Segment Start: SUPPLIED DATA

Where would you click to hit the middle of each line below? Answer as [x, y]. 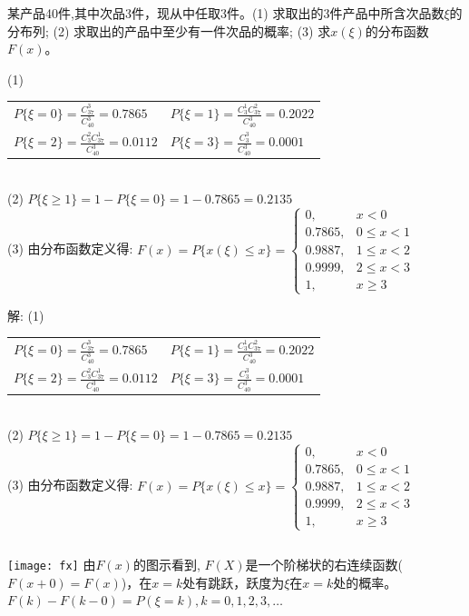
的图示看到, [166, 564]
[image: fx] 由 [52, 564]
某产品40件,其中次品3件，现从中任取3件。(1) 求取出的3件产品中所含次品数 [226, 13]
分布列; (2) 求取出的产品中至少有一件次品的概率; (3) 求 [169, 30]
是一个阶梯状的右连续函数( [324, 564]
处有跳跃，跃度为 [234, 582]
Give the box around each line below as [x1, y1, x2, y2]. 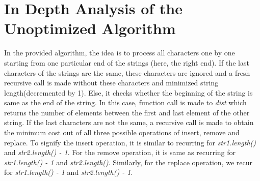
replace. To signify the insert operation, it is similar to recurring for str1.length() [4, 137, 256, 147]
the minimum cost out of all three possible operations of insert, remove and [4, 127, 240, 138]
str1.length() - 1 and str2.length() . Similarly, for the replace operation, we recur [4, 157, 252, 167]
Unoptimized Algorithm [4, 18, 176, 39]
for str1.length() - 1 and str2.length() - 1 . [4, 167, 133, 177]
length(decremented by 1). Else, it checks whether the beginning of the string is [4, 87, 253, 98]
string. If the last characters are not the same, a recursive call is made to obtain [4, 117, 254, 128]
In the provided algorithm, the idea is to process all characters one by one [4, 47, 235, 58]
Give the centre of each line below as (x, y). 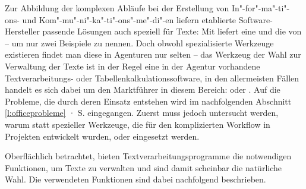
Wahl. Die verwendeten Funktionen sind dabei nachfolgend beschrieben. (135, 179)
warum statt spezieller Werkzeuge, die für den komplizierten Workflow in (138, 124)
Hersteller (22, 31)
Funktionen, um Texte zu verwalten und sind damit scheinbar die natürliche (143, 167)
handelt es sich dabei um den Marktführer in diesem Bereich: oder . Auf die (143, 89)
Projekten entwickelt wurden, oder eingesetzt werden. (102, 136)
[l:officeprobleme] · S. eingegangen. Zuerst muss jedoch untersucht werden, (142, 113)
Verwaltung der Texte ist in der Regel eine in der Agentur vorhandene (133, 66)

Segment End: SUPPLIED DATA

Copy each line above exactly. Images do not belong in the copy.

▶ _ANSWER TO THIS EXERCISE_:
Where would you click to hit the middle of each line below? Answer as [x, y]. 
的图示看到, [166, 564]
[image: fx] 由 [52, 564]
某产品40件,其中次品3件，现从中任取3件。(1) 求取出的3件产品中所含次品数 [226, 13]
分布列; (2) 求取出的产品中至少有一件次品的概率; (3) 求 [169, 30]
是一个阶梯状的右连续函数( [324, 564]
处有跳跃，跃度为 [234, 582]
Give the box around each line below as [x1, y1, x2, y2]. 
replace. To signify the insert operation, it is similar to recurring for str1.length() [4, 137, 256, 147]
the minimum cost out of all three possible operations of insert, remove and [4, 127, 240, 138]
str1.length() - 1 and str2.length() . Similarly, for the replace operation, we recur [4, 157, 252, 167]
Unoptimized Algorithm [4, 18, 176, 39]
for str1.length() - 1 and str2.length() - 1 . [4, 167, 133, 177]
length(decremented by 1). Else, it checks whether the beginning of the string is [4, 87, 253, 98]
string. If the last characters are not the same, a recursive call is made to obtain [4, 117, 254, 128]
In the provided algorithm, the idea is to process all characters one by one [4, 47, 235, 58]
Give the centre of each line below as (x, y). 
Wahl. Die verwendeten Funktionen sind dabei nachfolgend beschrieben. (135, 179)
warum statt spezieller Werkzeuge, die für den komplizierten Workflow in (138, 124)
Hersteller (22, 31)
Funktionen, um Texte zu verwalten und sind damit scheinbar die natürliche (143, 167)
handelt es sich dabei um den Marktführer in diesem Bereich: oder . Auf die (143, 89)
Projekten entwickelt wurden, oder eingesetzt werden. (102, 136)
[l:officeprobleme] · S. eingegangen. Zuerst muss jedoch untersucht werden, (142, 113)
Verwaltung der Texte ist in der Regel eine in der Agentur vorhandene (133, 66)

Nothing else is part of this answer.